> [Task details]:
Read the lines below, and copy any that contain the string "link".
════════════════════
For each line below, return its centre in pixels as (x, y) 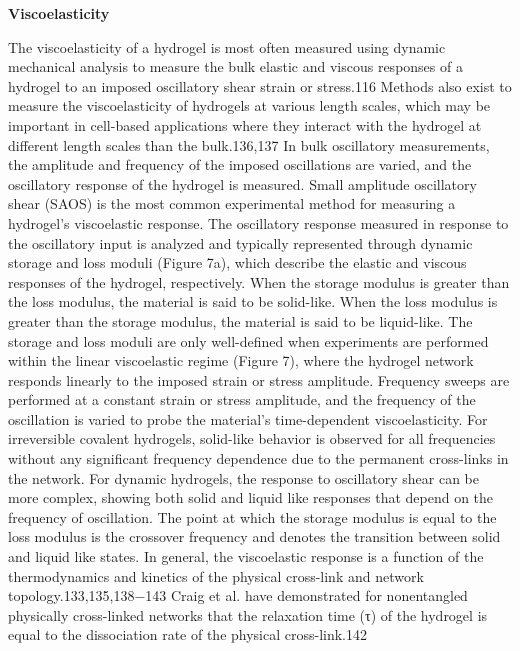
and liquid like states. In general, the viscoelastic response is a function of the (246, 556)
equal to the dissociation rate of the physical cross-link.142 (188, 634)
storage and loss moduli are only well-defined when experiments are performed (248, 340)
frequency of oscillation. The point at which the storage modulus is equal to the (252, 516)
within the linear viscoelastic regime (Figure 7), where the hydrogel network (241, 360)
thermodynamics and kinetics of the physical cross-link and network (216, 575)
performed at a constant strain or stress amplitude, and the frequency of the (242, 399)
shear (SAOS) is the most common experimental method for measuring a (232, 203)
════════════════════
> [Task result]:
equal to the dissociation rate of the physical cross-link.142 (188, 634)
thermodynamics and kinetics of the physical cross-link and network (216, 575)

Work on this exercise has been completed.